Man charged with killing undercover agent in drug deal

JACKSON, Tenn. — A man accused of killing a state undercover agent during a drug deal was charged Wednesday with murder.
Special Agent De’Greaun Frazier of the Tennessee Bureau of Investigation had been in a car with an informant and Brenden Tyler Burns, 23, of Jackson at about 2 p.m. Tuesday when Burns, sitting in the back seat, pulled a gun and tried to rob Frazier and the informant in the front seat, TBI spokesman Josh DeVine said. It was the first-ever line-of-duty death for the state agency.
Burns is accused of firing once, striking Frazier with the bullet and fleeing. Burns was arraigned Wednesday in Jackson City Court, charged with murder in perpetration of attempted aggravated robbery and is being held without bond in the Madison County jail.
Frazier had arranged to buy cocaine from Burns in an undercover drug investigation, according to court documents.
Because Frazier was working with other state and local narcotics officers on the sting, authorities were able to capture him less than a half mile from the shooting scene, DeVine said. Frazier was taken to Jackson-Madison County General Hospital but died before he arrived.
Candice Washington, 34, who lives in the area, said Tuesday that she heard about four shots and fell to her kitchen floor. When she got up, she looked out and saw a black Navigator stopped in front of her residence.
Washington said she got close to the car and saw the agent appeared to be shot in the side of the head near his ear. She said the man standing outside the car told her to back up, telling her he was an agent. Both men were in plain clothes.
The 35-year-old agent, who lived in Cordova, Tenn., had joined the statewide police agency in February after working since February 2010 for the Millington Police Department in the Memphis suburb.
"This has been one of the toughest days in our agency's history," DeVine said at a Tuesday press conference here.
Frazier was a father of two young children and husband, TBI Director Mark Gywn said.
"We are a family at the TBI, so the loss of this agent in the line of duty hits all of us," he said.

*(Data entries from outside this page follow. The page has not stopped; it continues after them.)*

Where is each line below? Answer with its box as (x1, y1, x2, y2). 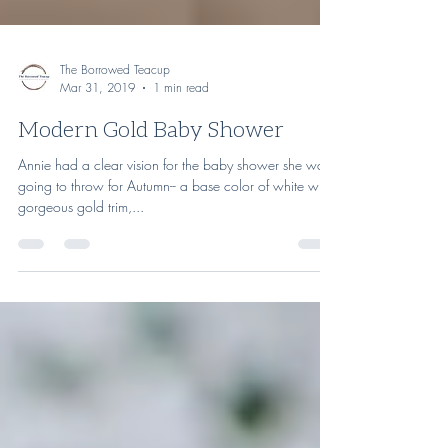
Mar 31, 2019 (60, 124, 135, 141)
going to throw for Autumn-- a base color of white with (18, 221, 332, 240)
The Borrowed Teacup (60, 106, 170, 123)
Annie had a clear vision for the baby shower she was (18, 200, 330, 219)
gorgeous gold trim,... (18, 242, 144, 261)
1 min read (153, 124, 209, 141)
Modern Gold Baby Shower (18, 160, 284, 187)
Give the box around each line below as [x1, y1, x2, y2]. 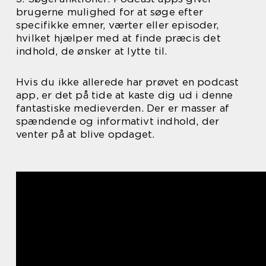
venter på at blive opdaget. [16, 128, 155, 141]
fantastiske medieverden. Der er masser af [16, 102, 230, 115]
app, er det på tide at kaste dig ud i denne [16, 89, 233, 102]
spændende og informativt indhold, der [16, 115, 220, 128]
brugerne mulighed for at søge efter [16, 6, 204, 18]
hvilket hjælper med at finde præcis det [16, 32, 221, 45]
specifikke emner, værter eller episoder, [16, 19, 219, 31]
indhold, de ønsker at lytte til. [16, 45, 167, 58]
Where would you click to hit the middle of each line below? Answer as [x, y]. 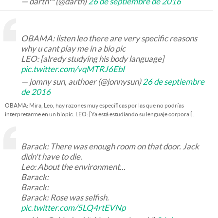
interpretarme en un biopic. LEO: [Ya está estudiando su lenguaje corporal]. [100, 114]
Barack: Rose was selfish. [65, 198]
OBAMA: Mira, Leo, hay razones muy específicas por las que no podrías [94, 106]
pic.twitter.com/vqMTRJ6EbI [73, 69]
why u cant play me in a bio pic [73, 49]
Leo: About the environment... [73, 167]
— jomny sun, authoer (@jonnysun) [82, 82]
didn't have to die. [52, 157]
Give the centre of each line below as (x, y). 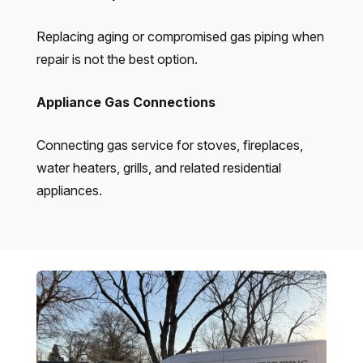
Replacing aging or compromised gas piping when (180, 36)
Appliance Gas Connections (126, 102)
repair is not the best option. (117, 59)
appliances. (69, 190)
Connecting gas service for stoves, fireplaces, (169, 145)
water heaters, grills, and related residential (158, 167)
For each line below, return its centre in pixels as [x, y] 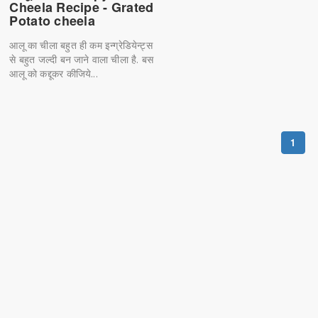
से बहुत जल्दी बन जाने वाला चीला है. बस [82, 59]
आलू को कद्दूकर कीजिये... [54, 73]
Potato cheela [52, 20]
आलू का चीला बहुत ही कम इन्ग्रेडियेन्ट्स [81, 45]
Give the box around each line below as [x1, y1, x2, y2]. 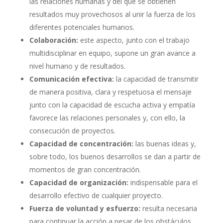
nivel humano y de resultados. [29, 61, 125, 71]
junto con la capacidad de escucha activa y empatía [29, 100, 195, 110]
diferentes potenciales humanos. [29, 22, 134, 32]
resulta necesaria [140, 203, 197, 213]
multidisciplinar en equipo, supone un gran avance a [29, 48, 196, 58]
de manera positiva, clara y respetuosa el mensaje [29, 87, 192, 97]
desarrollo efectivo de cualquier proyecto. [29, 190, 163, 200]
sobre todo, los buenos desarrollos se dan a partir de [29, 151, 201, 161]
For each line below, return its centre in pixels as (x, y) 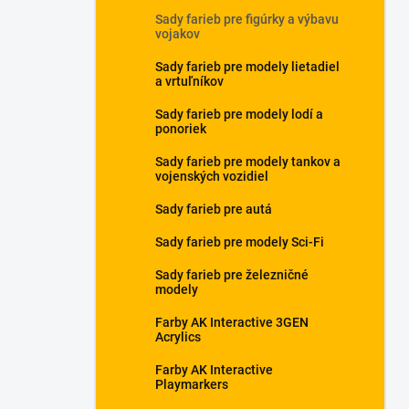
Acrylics (178, 337)
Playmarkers (192, 384)
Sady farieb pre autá (214, 209)
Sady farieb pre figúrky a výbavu (247, 19)
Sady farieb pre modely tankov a (248, 162)
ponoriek (181, 129)
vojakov (178, 34)
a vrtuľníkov (189, 81)
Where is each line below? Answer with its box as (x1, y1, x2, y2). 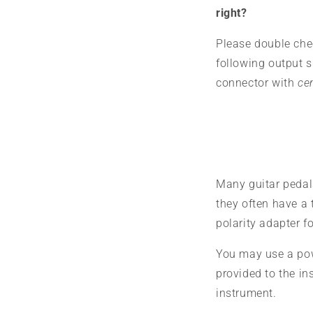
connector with (216, 75, 298, 89)
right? (216, 6, 247, 20)
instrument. (216, 286, 277, 300)
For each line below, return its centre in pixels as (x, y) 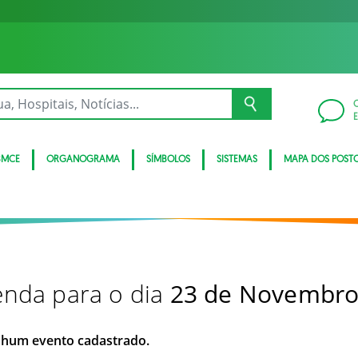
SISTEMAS (237, 160)
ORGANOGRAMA (83, 160)
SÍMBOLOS (168, 160)
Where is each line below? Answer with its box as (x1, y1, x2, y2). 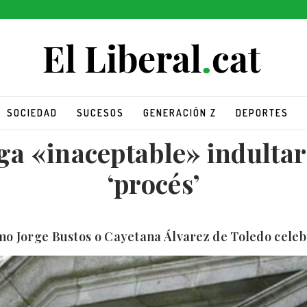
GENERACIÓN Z (143, 106, 217, 119)
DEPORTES (235, 106, 288, 119)
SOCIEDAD (6, 106, 58, 119)
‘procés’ (106, 165, 201, 201)
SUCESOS (76, 106, 124, 119)
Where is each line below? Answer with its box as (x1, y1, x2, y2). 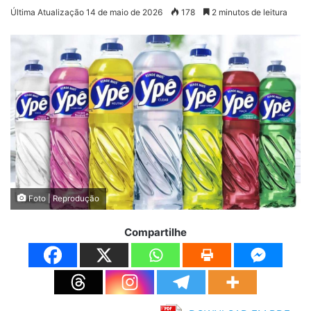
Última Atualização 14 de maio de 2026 (10, 7, 162, 18)
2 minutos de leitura (210, 7, 287, 18)
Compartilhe (124, 225, 187, 239)
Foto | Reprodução (26, 193, 99, 203)
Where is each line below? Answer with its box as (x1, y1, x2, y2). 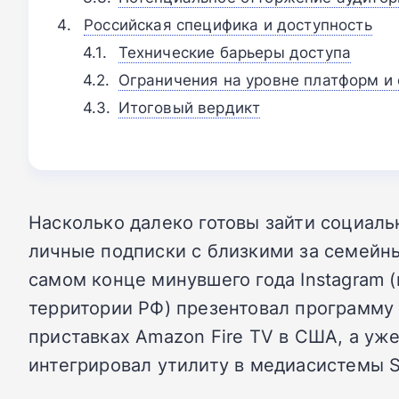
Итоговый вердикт (118, 96, 261, 118)
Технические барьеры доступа (118, 41, 352, 62)
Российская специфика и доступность (84, 13, 372, 35)
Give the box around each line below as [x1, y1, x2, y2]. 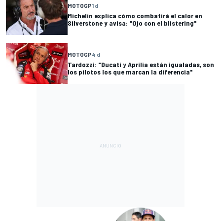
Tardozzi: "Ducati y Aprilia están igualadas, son [68, 60, 214, 69]
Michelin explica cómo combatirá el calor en [68, 11, 202, 20]
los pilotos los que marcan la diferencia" [68, 68, 193, 76]
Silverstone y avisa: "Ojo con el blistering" [68, 18, 197, 27]
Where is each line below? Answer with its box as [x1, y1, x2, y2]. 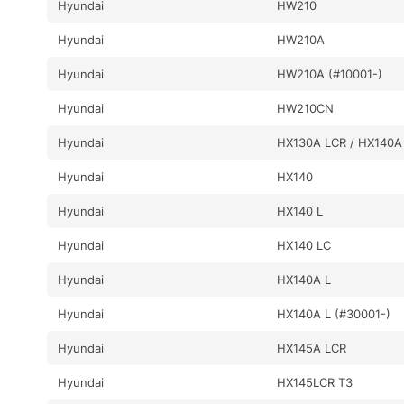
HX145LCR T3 [277, 374, 353, 390]
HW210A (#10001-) [277, 66, 383, 81]
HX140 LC [277, 237, 332, 252]
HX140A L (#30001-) [277, 306, 391, 321]
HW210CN [277, 100, 335, 115]
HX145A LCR [277, 340, 347, 355]
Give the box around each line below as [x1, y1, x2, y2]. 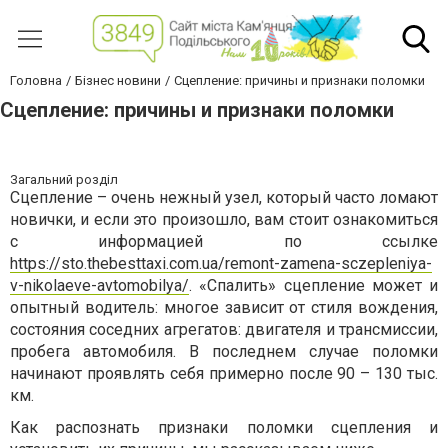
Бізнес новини [75, 73, 161, 89]
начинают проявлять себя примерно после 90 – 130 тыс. [10, 364, 438, 384]
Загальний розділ [10, 172, 118, 188]
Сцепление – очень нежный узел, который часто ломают [10, 188, 438, 208]
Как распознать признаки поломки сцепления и [10, 418, 438, 438]
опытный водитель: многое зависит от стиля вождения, [10, 298, 438, 318]
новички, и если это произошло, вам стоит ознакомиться [10, 210, 438, 230]
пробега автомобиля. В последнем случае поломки [10, 342, 438, 362]
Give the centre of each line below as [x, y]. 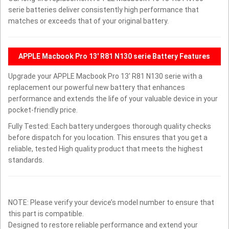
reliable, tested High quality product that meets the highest [106, 148]
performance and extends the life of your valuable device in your [113, 98]
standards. [26, 160]
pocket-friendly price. [43, 110]
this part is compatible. [46, 213]
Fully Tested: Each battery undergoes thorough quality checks [110, 126]
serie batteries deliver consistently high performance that [104, 9]
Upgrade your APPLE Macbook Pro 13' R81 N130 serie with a [105, 76]
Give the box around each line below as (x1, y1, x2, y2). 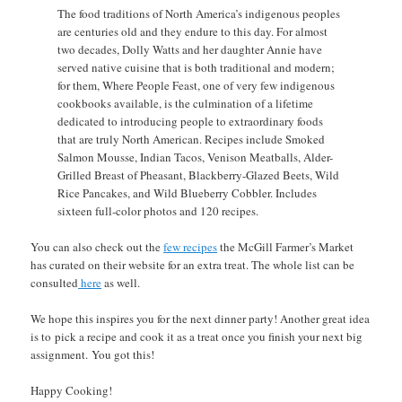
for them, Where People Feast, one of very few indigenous (57, 77, 336, 94)
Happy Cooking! (31, 382, 113, 399)
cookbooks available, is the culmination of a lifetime (57, 95, 314, 112)
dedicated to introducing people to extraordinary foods (57, 113, 324, 130)
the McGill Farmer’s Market (217, 239, 354, 256)
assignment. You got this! (31, 346, 155, 363)
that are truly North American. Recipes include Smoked (57, 131, 326, 148)
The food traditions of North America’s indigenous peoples (57, 5, 341, 22)
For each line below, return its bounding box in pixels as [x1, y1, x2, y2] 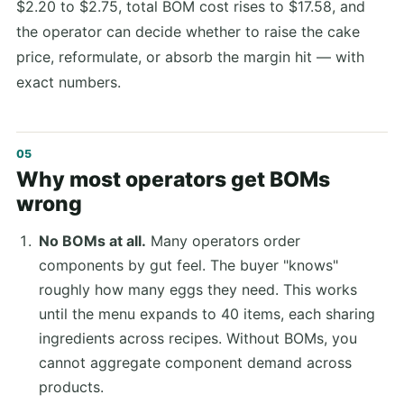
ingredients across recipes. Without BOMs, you [38, 329, 357, 348]
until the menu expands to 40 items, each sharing [38, 305, 375, 324]
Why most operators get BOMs [16, 166, 330, 192]
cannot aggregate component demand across [38, 353, 352, 372]
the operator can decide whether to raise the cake [16, 23, 360, 41]
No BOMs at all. [38, 232, 146, 251]
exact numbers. [16, 73, 121, 92]
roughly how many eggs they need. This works [38, 280, 357, 299]
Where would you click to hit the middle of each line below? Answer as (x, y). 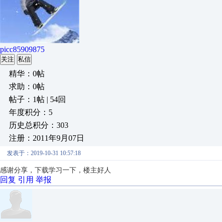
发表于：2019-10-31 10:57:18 (44, 153)
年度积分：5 (31, 112)
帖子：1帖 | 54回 (37, 99)
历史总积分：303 (39, 125)
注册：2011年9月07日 (47, 138)
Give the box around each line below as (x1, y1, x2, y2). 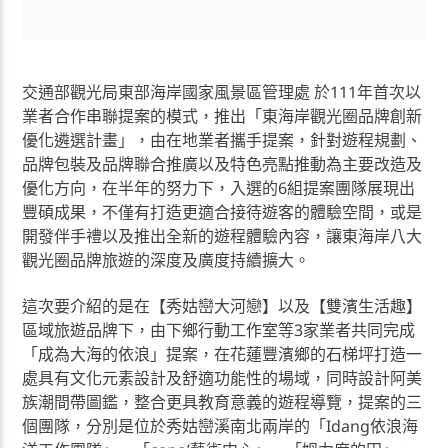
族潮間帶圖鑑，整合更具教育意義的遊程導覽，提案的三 (22, 391, 423, 414)
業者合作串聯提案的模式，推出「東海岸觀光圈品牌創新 (22, 104, 423, 127)
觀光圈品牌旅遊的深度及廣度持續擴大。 (22, 248, 311, 271)
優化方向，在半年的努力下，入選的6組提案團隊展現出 (22, 176, 416, 199)
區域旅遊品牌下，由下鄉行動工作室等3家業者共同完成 (22, 319, 416, 342)
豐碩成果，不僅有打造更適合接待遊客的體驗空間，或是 (22, 200, 423, 223)
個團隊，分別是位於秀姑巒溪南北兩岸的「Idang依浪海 (22, 415, 419, 438)
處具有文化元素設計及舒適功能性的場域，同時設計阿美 (22, 367, 423, 390)
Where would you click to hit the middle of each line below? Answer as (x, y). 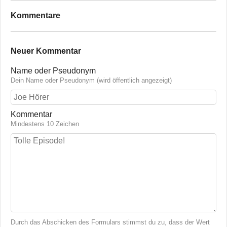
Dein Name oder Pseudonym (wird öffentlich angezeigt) (91, 81)
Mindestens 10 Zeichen (45, 124)
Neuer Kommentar (46, 51)
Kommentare (35, 16)
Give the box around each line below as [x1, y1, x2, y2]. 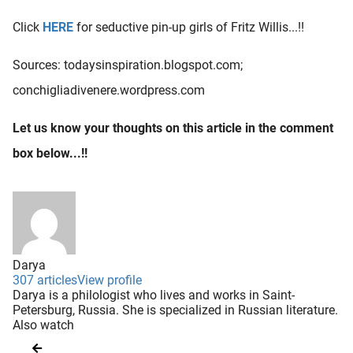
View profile [77, 272, 142, 288]
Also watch [13, 317, 74, 333]
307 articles [13, 272, 77, 288]
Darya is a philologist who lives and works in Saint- [13, 287, 295, 303]
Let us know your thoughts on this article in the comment [13, 120, 333, 136]
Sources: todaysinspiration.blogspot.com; [13, 57, 243, 72]
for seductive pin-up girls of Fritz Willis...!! [73, 19, 304, 35]
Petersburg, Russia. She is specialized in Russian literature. [13, 302, 338, 318]
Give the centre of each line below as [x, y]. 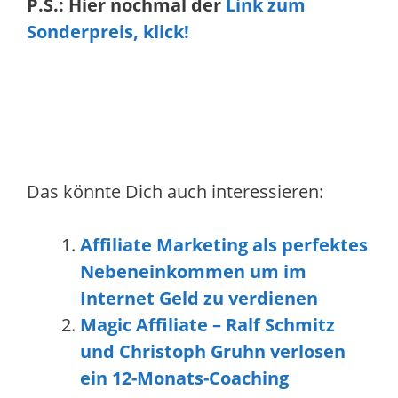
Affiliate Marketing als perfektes [224, 245]
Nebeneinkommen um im [193, 271]
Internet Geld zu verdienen [199, 298]
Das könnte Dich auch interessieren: [175, 191]
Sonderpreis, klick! [108, 32]
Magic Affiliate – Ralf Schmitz [207, 325]
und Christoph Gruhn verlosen [213, 351]
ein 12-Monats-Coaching [184, 378]
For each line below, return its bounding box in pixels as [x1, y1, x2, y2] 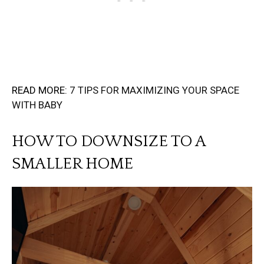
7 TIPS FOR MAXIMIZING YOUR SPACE [70, 84, 239, 96]
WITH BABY [12, 98, 62, 111]
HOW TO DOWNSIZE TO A [12, 132, 206, 150]
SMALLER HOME [12, 154, 133, 173]
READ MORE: [12, 84, 70, 96]
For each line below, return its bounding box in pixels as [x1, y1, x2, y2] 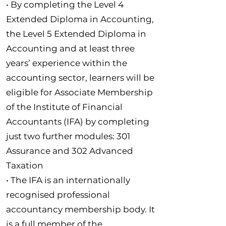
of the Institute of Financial [6, 101, 123, 112]
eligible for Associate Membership [6, 87, 153, 97]
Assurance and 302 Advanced [6, 145, 133, 156]
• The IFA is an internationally [6, 175, 130, 185]
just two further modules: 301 [6, 131, 130, 141]
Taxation [6, 160, 43, 171]
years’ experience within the [6, 58, 127, 68]
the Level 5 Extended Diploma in [6, 28, 146, 39]
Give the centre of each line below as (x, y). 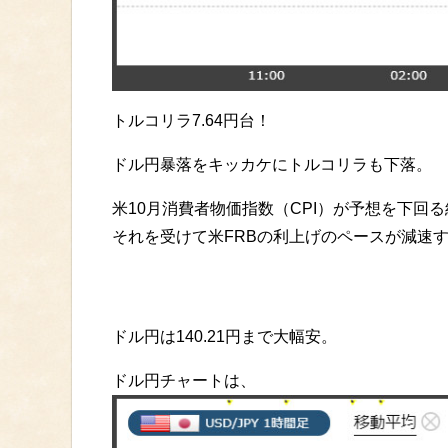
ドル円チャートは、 (184, 380)
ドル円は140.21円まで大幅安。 (224, 336)
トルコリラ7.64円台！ (191, 120)
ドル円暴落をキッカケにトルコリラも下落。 (272, 164)
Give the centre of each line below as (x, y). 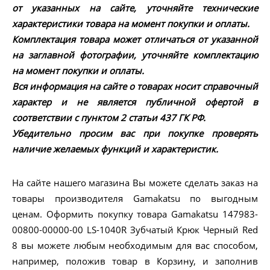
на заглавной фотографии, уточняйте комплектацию (135, 55)
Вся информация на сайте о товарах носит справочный (135, 86)
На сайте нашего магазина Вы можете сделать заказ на (135, 183)
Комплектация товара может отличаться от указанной (135, 39)
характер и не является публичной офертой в (135, 102)
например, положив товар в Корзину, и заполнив (135, 261)
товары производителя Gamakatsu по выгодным (135, 199)
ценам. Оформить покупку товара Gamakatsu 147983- (135, 214)
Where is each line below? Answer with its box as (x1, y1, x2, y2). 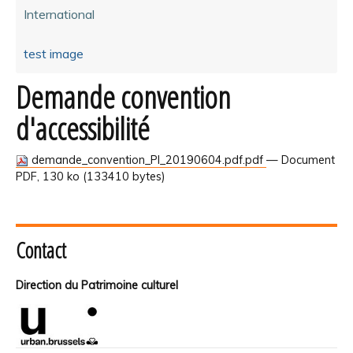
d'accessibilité (16, 107, 150, 149)
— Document (266, 152, 335, 167)
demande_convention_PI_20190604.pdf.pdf (28, 152, 266, 167)
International (24, 6, 95, 22)
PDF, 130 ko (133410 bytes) (16, 169, 165, 184)
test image (24, 45, 84, 61)
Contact (16, 235, 66, 265)
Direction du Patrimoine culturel (16, 277, 178, 292)
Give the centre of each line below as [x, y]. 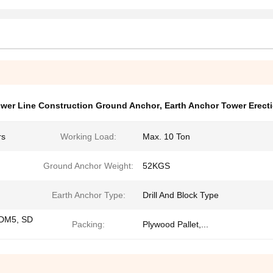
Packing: [88, 224]
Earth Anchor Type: [88, 195]
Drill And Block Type [181, 195]
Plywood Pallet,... [175, 224]
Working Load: [88, 136]
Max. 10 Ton [166, 136]
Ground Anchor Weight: [88, 166]
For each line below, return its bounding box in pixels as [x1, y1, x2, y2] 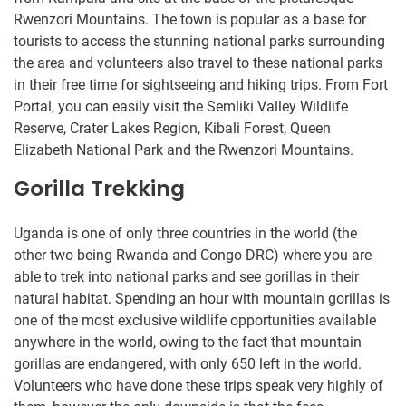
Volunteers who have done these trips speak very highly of [14, 376, 383, 394]
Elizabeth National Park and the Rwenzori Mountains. [14, 140, 353, 159]
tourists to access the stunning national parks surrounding [14, 32, 385, 50]
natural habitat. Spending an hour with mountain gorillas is [14, 289, 390, 307]
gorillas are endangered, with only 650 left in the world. [14, 354, 362, 372]
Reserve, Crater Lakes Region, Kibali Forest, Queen [14, 119, 331, 137]
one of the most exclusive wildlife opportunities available [14, 311, 376, 329]
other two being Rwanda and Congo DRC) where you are [14, 246, 372, 264]
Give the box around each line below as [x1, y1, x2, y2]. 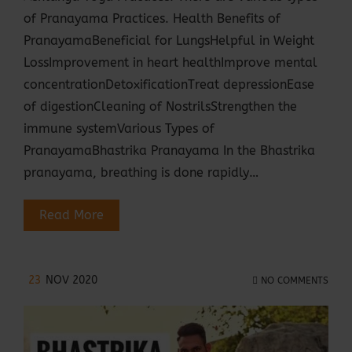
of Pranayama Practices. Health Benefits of [24, 11, 280, 27]
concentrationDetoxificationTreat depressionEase [24, 77, 314, 93]
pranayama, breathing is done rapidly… [24, 165, 258, 181]
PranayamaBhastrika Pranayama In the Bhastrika [24, 143, 315, 159]
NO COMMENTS [258, 274, 328, 286]
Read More [39, 207, 104, 223]
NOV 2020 [46, 273, 97, 288]
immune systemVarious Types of [24, 121, 214, 137]
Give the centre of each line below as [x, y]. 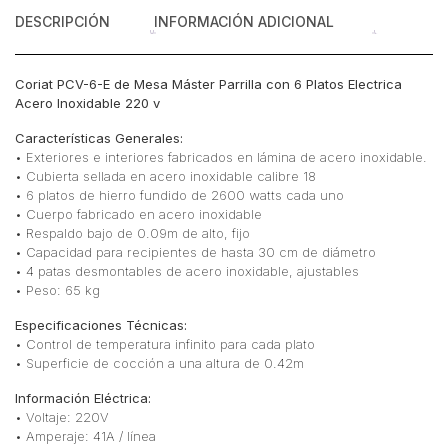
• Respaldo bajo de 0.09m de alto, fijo [132, 233]
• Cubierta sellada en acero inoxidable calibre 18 [165, 176]
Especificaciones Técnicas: [101, 325]
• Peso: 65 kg [57, 290]
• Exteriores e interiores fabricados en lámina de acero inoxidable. [221, 157]
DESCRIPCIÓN [62, 22]
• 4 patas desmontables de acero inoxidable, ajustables [187, 271]
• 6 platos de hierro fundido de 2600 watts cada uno [179, 195]
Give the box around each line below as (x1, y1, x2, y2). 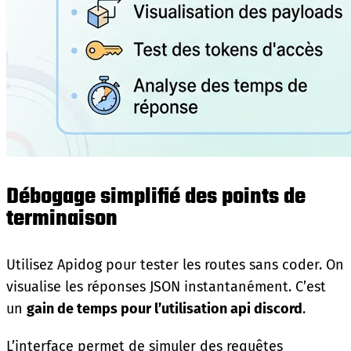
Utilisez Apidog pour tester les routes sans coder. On (6, 255, 344, 273)
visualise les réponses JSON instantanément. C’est (6, 277, 326, 295)
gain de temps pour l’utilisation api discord (27, 299, 302, 317)
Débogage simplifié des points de (6, 179, 306, 214)
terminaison (6, 201, 118, 236)
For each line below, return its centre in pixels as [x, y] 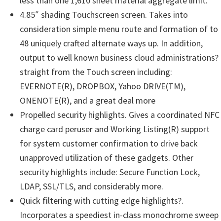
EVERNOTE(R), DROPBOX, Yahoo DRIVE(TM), [103, 86]
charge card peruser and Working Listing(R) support [115, 129]
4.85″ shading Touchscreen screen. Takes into [104, 15]
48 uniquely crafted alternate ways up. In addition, [111, 43]
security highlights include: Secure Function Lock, [110, 172]
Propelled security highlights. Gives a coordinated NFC [120, 115]
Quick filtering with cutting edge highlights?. [102, 201]
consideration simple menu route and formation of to [119, 29]
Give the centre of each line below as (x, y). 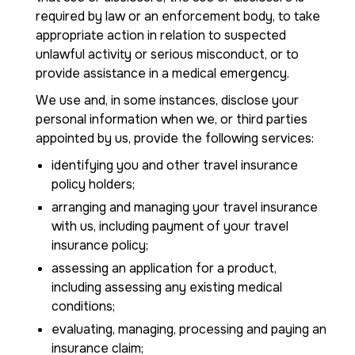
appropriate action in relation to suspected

Frazier was “exactly what we look for in a TBI agent: hardworking, enthusiastic and dedicated to making Tennessee a better place to live," the director said. "We are deeply saddened by his death and will work aggressively to investigate this case to the fullest."
Millington Police Inspector Rita Stanback said Frazier had long wanted to work for the Tennessee Bureau of Investigation.
"He loved doing police work. He always wanted to climb the ladder. TBI was one of the jobs that he talked about doing. He would take any kind of training that he could get that would help move forward. He wanted to work for TBI, to be a TBI agent," she said.
One of his children was less than a year old, Stanback said.
The suspect will face murder and likely additional charges, Gwyn said.
"This is very, very rough," Graves said. "With all of the police shootings that have gone on, it affects the officers."
Gwyn said the operation was no different from ones the agency conducts daily.
"Every day, law-enforcement officers in our state put their lives on the line. All we want is to make this state a better place to live," Gwyn said. "Agent Frazier's death will be our rallying point. ... I have agents all across this state every day doing what Agent Frazier was doing. All you can do is pray they go home safely."